Skyewillow that is a cool frog! You guys have the coolest house with all the new fish and the frog


----------



## Skyewillow (Dec 28, 2012)

there's actually 3 frogs, two of them are Clawed frogs and MUCH bigger than itty bitty Pancake! <3


----------



## Starfish1 (Dec 9, 2012)

Cool do you have pics of the other two? I like the name Pancake too!


----------



## Skyewillow (Dec 28, 2012)

This is a size comparison. Pancake is in the red circle. Freddie is the albino fella, and Frankie is the big brown girl! (I was moving them into a bigger tank)


----------



## MattsBettas (Dec 18, 2012)

That pic makes your acf look like monsters!


----------



## Skyewillow (Dec 28, 2012)

they're in a 1 gal Kritter Keeper, and Frankie's close to 4.5-5" not including her legs


----------



## Starfish1 (Dec 9, 2012)

Awww they're so cute! I think Frankie is my favorite!


----------



## wish4coner (Mar 22, 2013)

I have seen these frogs at Petco and, many times wanted to take them as, they looked so small and frail. I wasn't sure how to keep them--I always thought frogs needed a place to come up and sit, and more of a reptile set up. And, of course the sales help was giving all sorts of different thoughts on what I needed.

They seem to be in a tank with no place to come up and set? Can you help me on what kind of frogs these are and, what they need for set up, as well as if they can be in with fish (do they eat fish). I would love to rescue the ones that looked so bad, myself and, they were selling them for 50 cents. I would consider going over and grabbing a couple this week, if I knew what the heck I was doing.  
They are awesome!


----------



## Briz (Mar 22, 2013)

Wish4coner, great forum with lots of information on ADF care is here: http://www.bettafish.com/showthread.php?t=84033&highlight=african+dwarf+frog


----------



## Skyewillow (Dec 28, 2012)

wish4coner said:


> They seem to be in a tank with no place to come up and set? Can you help me on what kind of frogs these are and, what they need for set up, as well as if they can be in with fish (do they eat fish). I would love to rescue the ones that looked so bad, myself and, they were selling them for 50 cents. I would consider going over and grabbing a couple this week, if I knew what the heck I was doing.
> They are awesome!


These are two very different species, and while the dwarf frogs can happily live with fish, the clawed frogs (the big pair) would happily EAT fish!

Briz posted a care sheet for the dwarves, so I'm going to do a brief rundown of the big frogs.

Size: Females can reach 6", males stay about 4.5-5"
Lifespan: I know people with 28 yr old frogs that are still going strong!
Diet: Fish, shrimp, snails, bugs, other frogs that fit in their mouth (whether they actually fit or not)
Tank size: 15-20g for one, a 30 would be fine for two.
High waste output, they need double the filtration, or big water changes. TIGHT FITTING LID!!
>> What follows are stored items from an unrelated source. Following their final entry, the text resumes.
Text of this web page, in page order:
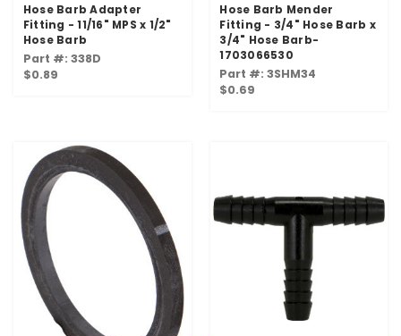
Hose Barb Adapter
Fitting - 11/16" MPS x 1/2"
Hose Barb
Part #: 338D
$0.89
Hose Barb Mender
Fitting - 3/4" Hose Barb x
3/4" Hose Barb-
1703066530
Part #: 3SHM34
$0.69
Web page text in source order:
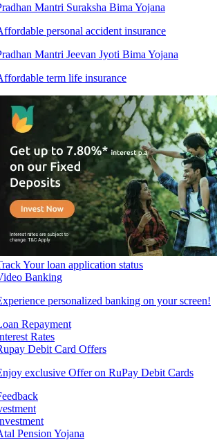
Mantri Suraksha Bima Yojana
personal accident insurance
Mantri Jeevan Jyoti Bima Yojana
term life insurance
Your loan application status
Banking
personalized banking on your screen!
Repayment
Rates
Debit Card Offers
exclusive Offer on RuPay Debit Cards
Pension Yojana
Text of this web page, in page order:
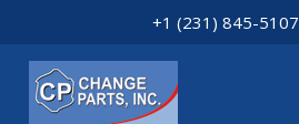
+1 (231) 845-5107
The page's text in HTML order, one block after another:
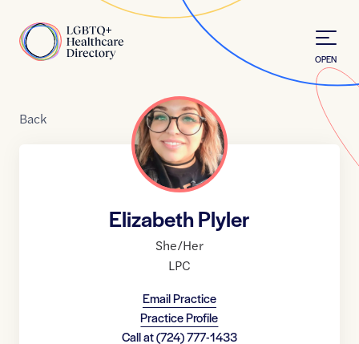
Home
OPEN
Back
Elizabeth Plyler
She/Her
LPC
Email Practice
Practice Profile
Call at(724) 777-1433
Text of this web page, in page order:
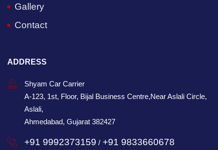
Gallery
Contact
ADDRESS
Shyam Car Carrier
A-123, 1st, Floor, Bijal Business Centre,Near Aslali Circle,
Aslali,
Ahmedabad, Gujarat 382427
+91 9992373159 / +91 9833660678
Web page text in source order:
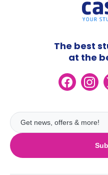
The best
at the
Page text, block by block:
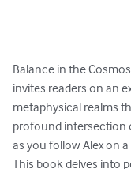
Balance in the
invites readers on an
metaphysical realms
profound intersection
as you follow Alex on
This book delves into
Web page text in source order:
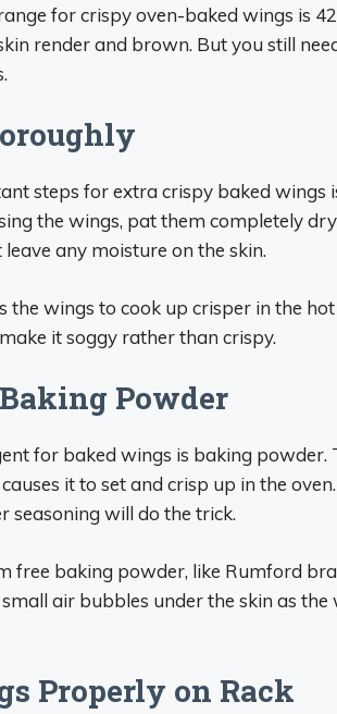
for crispy oven-baked wings is
render and brown. But you still
steps for extra crispy baked wings
the wings, pat them completely
any moisture on the skin.
wings to cook up crisper in the
it soggy rather than crispy.
Powder
for baked wings is baking powder.
it to set and crisp up in the
seasoning will do the trick.
free baking powder, like Rumford
air bubbles under the skin as
Properly on Rack

Decor: fine sand, rocks too big to be eaten, or bare bottomed. floating and tall plants (they like to hang near the surface like bettas).
Temperature: 65-75 degrees (Fahrenheit).

This species doesn't like to sit out of the water, just a few minutes on dry land will start to dry them out and cause damage. Freddie has escaped twice, and this is the first successful pair I've kept due to previous frogs finding some sort of gap and escaping to dry up on the floor, or hurt themselves from the fall.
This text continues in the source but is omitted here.